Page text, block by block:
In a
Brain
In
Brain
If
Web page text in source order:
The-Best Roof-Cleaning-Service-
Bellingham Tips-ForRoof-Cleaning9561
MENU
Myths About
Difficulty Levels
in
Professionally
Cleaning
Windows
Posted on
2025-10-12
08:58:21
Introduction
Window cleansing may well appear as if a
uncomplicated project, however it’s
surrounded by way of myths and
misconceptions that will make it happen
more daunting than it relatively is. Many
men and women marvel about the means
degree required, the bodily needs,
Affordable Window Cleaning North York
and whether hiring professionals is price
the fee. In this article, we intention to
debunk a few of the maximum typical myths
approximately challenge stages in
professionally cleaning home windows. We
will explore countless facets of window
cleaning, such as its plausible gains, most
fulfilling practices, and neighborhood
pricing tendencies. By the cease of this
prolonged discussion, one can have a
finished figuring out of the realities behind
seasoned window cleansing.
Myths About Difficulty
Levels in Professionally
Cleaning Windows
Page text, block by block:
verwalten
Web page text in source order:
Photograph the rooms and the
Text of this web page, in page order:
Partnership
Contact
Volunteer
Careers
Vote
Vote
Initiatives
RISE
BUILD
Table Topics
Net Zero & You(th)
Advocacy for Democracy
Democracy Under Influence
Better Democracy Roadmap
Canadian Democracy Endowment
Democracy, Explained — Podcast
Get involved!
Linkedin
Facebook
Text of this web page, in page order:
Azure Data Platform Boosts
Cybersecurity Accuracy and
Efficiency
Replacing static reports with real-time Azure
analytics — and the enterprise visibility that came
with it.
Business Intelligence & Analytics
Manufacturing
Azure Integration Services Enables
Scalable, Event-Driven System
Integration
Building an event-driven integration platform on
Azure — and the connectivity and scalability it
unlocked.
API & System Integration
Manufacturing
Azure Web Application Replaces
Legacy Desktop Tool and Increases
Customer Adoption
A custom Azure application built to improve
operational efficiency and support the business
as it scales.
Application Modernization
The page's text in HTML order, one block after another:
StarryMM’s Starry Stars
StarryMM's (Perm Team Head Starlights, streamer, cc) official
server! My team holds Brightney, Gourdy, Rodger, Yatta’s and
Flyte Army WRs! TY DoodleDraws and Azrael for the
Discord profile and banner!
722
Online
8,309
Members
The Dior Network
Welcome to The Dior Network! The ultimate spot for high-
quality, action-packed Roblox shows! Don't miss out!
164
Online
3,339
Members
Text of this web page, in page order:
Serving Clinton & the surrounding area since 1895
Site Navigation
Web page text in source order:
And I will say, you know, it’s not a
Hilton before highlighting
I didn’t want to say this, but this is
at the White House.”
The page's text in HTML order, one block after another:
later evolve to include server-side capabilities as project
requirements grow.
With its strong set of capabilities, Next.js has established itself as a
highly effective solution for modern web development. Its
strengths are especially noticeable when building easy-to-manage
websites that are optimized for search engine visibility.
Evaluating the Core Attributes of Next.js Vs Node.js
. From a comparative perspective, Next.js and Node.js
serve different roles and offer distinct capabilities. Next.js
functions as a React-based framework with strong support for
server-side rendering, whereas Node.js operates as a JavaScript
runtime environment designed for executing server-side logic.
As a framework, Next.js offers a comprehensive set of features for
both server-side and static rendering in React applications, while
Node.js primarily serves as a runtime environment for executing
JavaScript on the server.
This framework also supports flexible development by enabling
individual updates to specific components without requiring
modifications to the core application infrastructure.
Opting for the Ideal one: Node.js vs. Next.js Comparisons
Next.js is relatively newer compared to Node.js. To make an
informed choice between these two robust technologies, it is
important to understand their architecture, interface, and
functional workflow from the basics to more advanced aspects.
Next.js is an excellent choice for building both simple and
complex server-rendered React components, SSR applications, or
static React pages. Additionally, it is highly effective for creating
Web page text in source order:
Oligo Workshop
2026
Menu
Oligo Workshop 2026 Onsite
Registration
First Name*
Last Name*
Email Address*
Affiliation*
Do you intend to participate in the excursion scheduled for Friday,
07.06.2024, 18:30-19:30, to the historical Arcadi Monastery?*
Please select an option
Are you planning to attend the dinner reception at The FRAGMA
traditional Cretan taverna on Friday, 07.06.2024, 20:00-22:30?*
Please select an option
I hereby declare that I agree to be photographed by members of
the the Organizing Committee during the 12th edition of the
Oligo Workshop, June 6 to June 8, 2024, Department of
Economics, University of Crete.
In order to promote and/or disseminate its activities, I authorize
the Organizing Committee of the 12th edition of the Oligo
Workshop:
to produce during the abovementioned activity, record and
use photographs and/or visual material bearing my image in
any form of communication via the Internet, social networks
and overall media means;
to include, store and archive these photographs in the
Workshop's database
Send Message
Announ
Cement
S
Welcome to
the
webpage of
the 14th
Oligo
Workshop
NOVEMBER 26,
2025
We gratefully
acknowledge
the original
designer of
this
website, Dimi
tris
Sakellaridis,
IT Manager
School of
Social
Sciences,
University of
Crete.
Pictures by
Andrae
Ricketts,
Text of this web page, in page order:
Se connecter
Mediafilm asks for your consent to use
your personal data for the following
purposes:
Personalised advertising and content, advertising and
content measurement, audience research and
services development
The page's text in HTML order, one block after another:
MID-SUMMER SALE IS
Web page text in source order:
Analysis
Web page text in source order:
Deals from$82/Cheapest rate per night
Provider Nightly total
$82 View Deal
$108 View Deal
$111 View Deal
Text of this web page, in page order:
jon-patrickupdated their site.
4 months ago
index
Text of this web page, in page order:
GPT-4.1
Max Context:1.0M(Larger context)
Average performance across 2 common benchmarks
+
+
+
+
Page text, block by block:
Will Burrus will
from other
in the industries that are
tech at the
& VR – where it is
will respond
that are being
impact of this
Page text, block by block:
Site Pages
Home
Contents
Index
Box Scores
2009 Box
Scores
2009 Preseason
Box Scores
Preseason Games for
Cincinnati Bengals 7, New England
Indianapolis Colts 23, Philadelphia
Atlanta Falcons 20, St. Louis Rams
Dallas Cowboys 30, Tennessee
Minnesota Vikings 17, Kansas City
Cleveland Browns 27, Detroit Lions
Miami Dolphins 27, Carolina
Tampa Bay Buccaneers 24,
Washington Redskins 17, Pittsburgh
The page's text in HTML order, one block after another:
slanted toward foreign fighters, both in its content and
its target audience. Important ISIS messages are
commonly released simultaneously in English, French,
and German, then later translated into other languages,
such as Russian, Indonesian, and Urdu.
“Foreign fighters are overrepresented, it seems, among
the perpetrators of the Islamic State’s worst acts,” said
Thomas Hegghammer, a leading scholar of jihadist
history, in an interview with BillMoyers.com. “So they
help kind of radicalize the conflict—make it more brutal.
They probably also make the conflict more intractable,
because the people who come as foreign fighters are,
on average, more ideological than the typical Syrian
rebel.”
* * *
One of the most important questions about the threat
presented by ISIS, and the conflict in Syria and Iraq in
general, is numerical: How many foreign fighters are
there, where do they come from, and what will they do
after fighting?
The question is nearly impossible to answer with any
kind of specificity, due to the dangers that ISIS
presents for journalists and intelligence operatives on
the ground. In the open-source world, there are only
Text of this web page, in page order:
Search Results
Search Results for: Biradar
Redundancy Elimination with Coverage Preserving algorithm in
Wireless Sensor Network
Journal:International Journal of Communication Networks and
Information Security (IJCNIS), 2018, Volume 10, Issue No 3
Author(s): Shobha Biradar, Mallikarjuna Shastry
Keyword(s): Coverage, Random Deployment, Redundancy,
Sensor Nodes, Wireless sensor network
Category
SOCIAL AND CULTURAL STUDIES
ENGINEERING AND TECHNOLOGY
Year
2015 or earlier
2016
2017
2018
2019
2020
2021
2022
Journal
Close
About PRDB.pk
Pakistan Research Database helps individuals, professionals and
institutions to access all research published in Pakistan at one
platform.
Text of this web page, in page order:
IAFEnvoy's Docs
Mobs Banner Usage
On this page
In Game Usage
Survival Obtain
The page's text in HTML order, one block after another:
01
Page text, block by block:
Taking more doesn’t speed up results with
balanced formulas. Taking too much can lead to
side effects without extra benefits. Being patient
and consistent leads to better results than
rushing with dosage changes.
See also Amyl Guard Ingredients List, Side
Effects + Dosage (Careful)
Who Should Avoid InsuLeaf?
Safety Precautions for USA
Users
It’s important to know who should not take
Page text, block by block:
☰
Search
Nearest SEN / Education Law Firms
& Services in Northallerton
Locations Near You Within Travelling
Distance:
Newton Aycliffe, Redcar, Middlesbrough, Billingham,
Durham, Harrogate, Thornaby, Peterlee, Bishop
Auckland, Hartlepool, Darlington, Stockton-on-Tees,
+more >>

• **About this task**
Up to and including the line with "Canadian Democracy Endowment", write out the records above exactly, starting from their first line.

• **Answer box**
Page text, block by block:
In a
Brain
In
Brain
If
Web page text in source order:
The-Best Roof-Cleaning-Service-
Bellingham Tips-ForRoof-Cleaning9561
MENU
Myths About
Difficulty Levels
in
Professionally
Cleaning
Windows
Posted on
2025-10-12
08:58:21
Introduction
Window cleansing may well appear as if a
uncomplicated project, however it’s
surrounded by way of myths and
misconceptions that will make it happen
more daunting than it relatively is. Many
men and women marvel about the means
degree required, the bodily needs,
Affordable Window Cleaning North York
and whether hiring professionals is price
the fee. In this article, we intention to
debunk a few of the maximum typical myths
approximately challenge stages in
professionally cleaning home windows. We
will explore countless facets of window
cleaning, such as its plausible gains, most
fulfilling practices, and neighborhood
pricing tendencies. By the cease of this
prolonged discussion, one can have a
finished figuring out of the realities behind
seasoned window cleansing.
Myths About Difficulty
Levels in Professionally
Cleaning Windows
Page text, block by block:
verwalten
Web page text in source order:
Photograph the rooms and the
Text of this web page, in page order:
Partnership
Contact
Volunteer
Careers
Vote
Vote
Initiatives
RISE
BUILD
Table Topics
Net Zero & You(th)
Advocacy for Democracy
Democracy Under Influence
Better Democracy Roadmap
Canadian Democracy Endowment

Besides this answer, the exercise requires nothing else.